▶ _Your goal_
Repeat the entire listing exactly. Omit all pictures.

▶ _Provided data_

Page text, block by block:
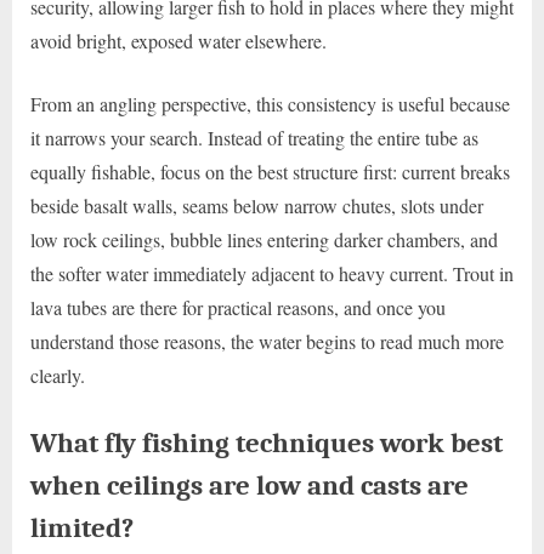
security, allowing larger fish to hold in places where they might
avoid bright, exposed water elsewhere.
From an angling perspective, this consistency is useful because
it narrows your search. Instead of treating the entire tube as
equally fishable, focus on the best structure first: current breaks
beside basalt walls, seams below narrow chutes, slots under
low rock ceilings, bubble lines entering darker chambers, and
the softer water immediately adjacent to heavy current. Trout in
lava tubes are there for practical reasons, and once you
understand those reasons, the water begins to read much more
clearly.
What fly fishing techniques work best
when ceilings are low and casts are
limited?
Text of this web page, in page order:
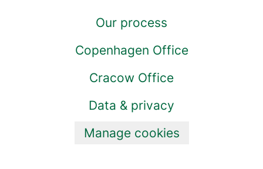
Our process
Copenhagen Office
Cracow Office
Data & privacy
Manage cookies
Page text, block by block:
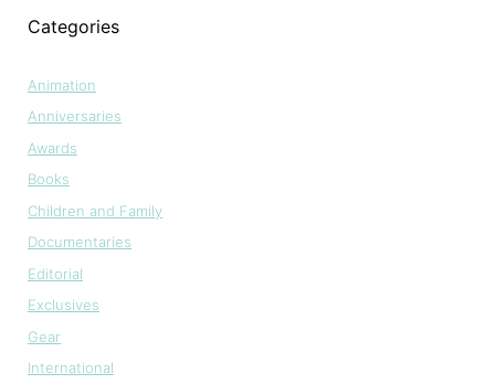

▶ _Answer to this exercise_
Page text, block by block:
security, allowing larger fish to hold in places where they might
avoid bright, exposed water elsewhere.
From an angling perspective, this consistency is useful because
it narrows your search. Instead of treating the entire tube as
equally fishable, focus on the best structure first: current breaks
beside basalt walls, seams below narrow chutes, slots under
low rock ceilings, bubble lines entering darker chambers, and
the softer water immediately adjacent to heavy current. Trout in
lava tubes are there for practical reasons, and once you
understand those reasons, the water begins to read much more
clearly.
What fly fishing techniques work best
when ceilings are low and casts are
limited?
Text of this web page, in page order:
Our process
Copenhagen Office
Cracow Office
Data & privacy
Manage cookies
Page text, block by block:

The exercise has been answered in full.